# [WHAT IS NEEDED]
Locate every line in the records below that holds the word "aplicações" and return each one.

━━━

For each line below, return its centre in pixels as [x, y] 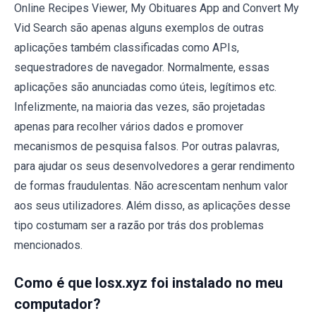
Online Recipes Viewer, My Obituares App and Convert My [157, 8]
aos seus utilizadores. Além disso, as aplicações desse [152, 206]
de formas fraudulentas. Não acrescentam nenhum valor [151, 186]
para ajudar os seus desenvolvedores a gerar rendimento [154, 166]
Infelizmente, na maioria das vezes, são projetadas [140, 107]
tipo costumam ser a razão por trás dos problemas [139, 226]
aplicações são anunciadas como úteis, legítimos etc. [145, 87]
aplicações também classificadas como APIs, [127, 48]
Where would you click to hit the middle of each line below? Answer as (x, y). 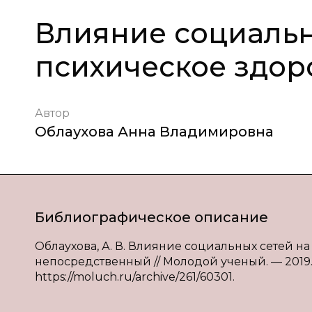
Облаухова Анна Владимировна (154, 132)
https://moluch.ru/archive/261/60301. (135, 277)
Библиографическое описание (151, 217)

━━━

# [PROBLEM SOLUTION]
aos seus utilizadores. Além disso, as aplicações desse [152, 206]
aplicações são anunciadas como úteis, legítimos etc. [145, 87]
aplicações também classificadas como APIs, [127, 48]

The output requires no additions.